Soft UK Production and Strong U.S. Jobs Data Weigh on Sterling

Sterling is trading under pressure in the wake of UK production data that disappointed and stronger than expected U.S. payroll data that beat expectations.  There were positive revisions to the jobs data, which revealed that the prior two months were actually stronger than expected giving the dollar a lift. The combination of stronger than expected U.S. data and weaker than expected UK data has not gone unnoticed in the currency market and has weighed on the GBP/USD currency pair. The GBP/USD has rallied over the past week but appears to have formed a top.

UK Production Disappointed

UK production, trade and house price data disappointed. Headline industrial output unexpectedly shrank, by 0.1% month over month and by 0.2% year over year versus the respective median forecasts for 0.3% month over month and 0.2% year over year growth. The May figures marked the fourth straight month that industrial production has undershoot consensus expectations. The narrow manufacturing production figure contracted by 0.2% month over month, well off the median forecast for a 0.5% month over month rise, while the year over year comparison rose by 0.4%, less than half the 1.0% growth expected.

The UK trade deficit, meanwhile, blew out more than expected in May, to GBP 3.8 billion in the total trade figure. The median forecast had been for a GBP 2.5 billion deficit. The June Halifax house price report also showed a 1.0% month over month decline. This following an unexpected deceleration in PMI survey evidence for June, and altogether compound concerns that the economy heading into stagnation.
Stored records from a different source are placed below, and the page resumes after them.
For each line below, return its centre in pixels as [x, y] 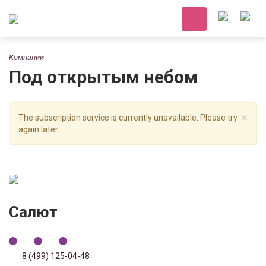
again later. [39, 129]
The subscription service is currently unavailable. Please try [128, 118]
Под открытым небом [103, 77]
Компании [26, 57]
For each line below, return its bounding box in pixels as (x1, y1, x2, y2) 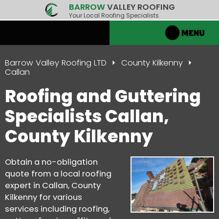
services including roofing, (5, 203, 109, 215)
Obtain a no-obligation (5, 156, 98, 168)
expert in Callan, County (5, 179, 101, 191)
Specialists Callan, (5, 104, 169, 128)
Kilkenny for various (5, 191, 82, 203)
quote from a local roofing (5, 168, 111, 179)
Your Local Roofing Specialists (68, 11, 159, 20)
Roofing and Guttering (5, 84, 201, 108)
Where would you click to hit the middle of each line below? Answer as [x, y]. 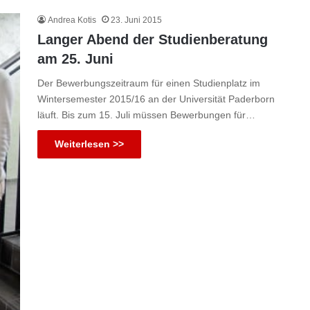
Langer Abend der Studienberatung [153, 40]
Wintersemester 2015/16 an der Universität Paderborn [156, 99]
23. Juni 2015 [136, 20]
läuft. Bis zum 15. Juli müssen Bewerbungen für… [146, 115]
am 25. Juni [75, 59]
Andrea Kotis [72, 20]
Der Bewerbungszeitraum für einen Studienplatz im [149, 83]
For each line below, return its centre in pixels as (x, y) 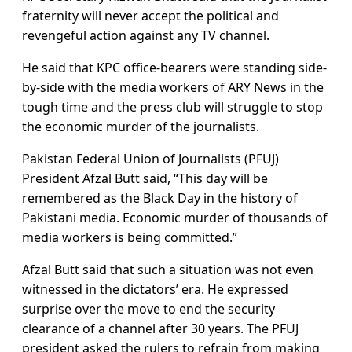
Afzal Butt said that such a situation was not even (168, 270)
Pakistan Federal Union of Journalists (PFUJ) (150, 159)
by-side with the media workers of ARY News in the (173, 88)
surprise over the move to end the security (148, 309)
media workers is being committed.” (130, 238)
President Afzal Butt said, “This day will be (145, 179)
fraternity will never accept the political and (150, 16)
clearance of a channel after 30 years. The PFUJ (160, 329)
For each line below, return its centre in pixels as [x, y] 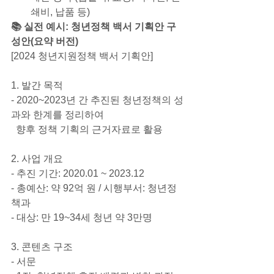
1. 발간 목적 [37, 85]
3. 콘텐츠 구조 [42, 246]
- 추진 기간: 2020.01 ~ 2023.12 [78, 173]
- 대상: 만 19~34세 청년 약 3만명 [82, 217]
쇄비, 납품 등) [60, 12]
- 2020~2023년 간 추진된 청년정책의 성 [97, 100]
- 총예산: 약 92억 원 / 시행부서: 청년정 [94, 188]
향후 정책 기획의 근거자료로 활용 [87, 129]
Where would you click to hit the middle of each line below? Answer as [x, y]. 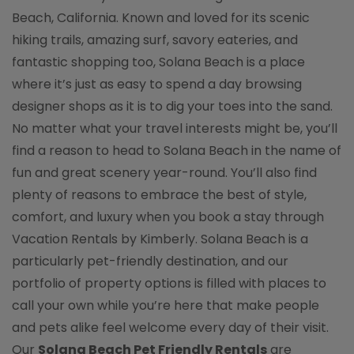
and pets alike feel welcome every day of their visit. [170, 328]
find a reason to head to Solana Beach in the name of [177, 151]
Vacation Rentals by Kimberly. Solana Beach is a [160, 239]
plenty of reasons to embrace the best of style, [159, 195]
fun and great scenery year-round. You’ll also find [164, 173]
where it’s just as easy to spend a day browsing [157, 84]
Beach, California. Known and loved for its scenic [161, 18]
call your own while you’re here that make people [166, 305]
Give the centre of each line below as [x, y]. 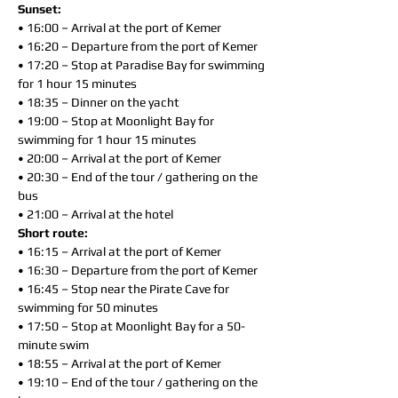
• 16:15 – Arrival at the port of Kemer [119, 251]
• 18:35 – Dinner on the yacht [99, 102]
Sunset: [40, 9]
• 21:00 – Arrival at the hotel [96, 214]
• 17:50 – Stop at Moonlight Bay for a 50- [131, 326]
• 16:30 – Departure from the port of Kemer [138, 270]
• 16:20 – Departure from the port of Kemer [138, 46]
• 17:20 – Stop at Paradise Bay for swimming [141, 65]
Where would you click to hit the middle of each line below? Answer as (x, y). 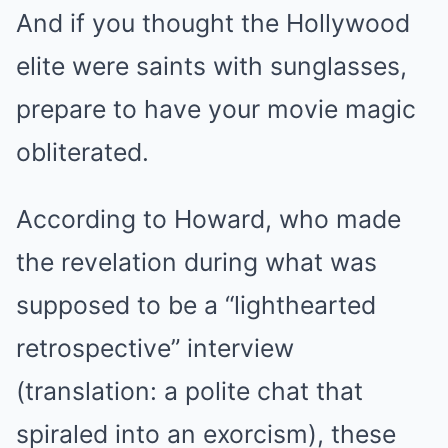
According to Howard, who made (208, 219)
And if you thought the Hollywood (213, 23)
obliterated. (82, 152)
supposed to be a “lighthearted (196, 305)
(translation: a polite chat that (189, 391)
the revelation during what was (196, 262)
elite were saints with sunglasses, (211, 66)
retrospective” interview (155, 348)
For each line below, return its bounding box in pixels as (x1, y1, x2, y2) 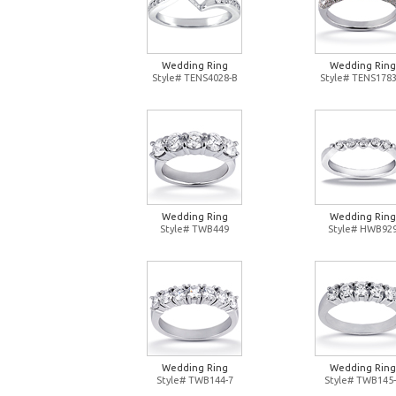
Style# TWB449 (160, 224, 229, 234)
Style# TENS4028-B (151, 72, 238, 83)
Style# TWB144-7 (156, 375, 233, 385)

Two of the three BoE MPC members who voted to hike in June spoke Thurday Saunders, who joined the MPC just last August, advised UK households to “prepare for higher interest rates.” He explained that there is now less people coming from the EU than before the Brexit vote, presumably meaning that wage pressures could start to build, while saying that he expects the rise in exports and investment will “roughly balance” the consumer slowdown. His MPC colleague McCafferty said that “we would expect to see a couple of modest rate rises over the next couple of years or so.” Both members voted for a 25 basis point hike in the repo rate at the June MPC meeting, which has limited the impact on sterling markets to a degree, which are eager to see if other members are shifting to their position and tip the vote balance.

U.S. Payrolls Surged

U.S. nonfarm payrolls increased 222k in June after rising 152k in May which was revised form 138k and 207k in April which was revised from 174k, for a net 47k upward revision. The unemployment rate edged up to 4.4% versus 4.3% previously. The labor force rebounded 361k following the prior 429k drop, while household employment climbed 245 from the prior -233k. The labor force participation rate improved to 62.8% from 62.7%. Average hourly earnings were up 0.2% last month versus May’s 0.1% gain (revised from 0.2%). The workweek increased to 34.5 from 34.4. Private payrolls increased 187k, with the goods producing sector adding 25k, while jobs in manufacturing inched up 1k, and construction up 16k. The service sector added 162k workers. Government jobs rose 35k. The strength in the report will keep the FOMC on its normalization path.

The GBP/USD is forming a top and has sliced through support at the 10-day moving average at 1.2915.  The exchange rate is now poised to test an upward sloping trend line that comes in near 1.2750.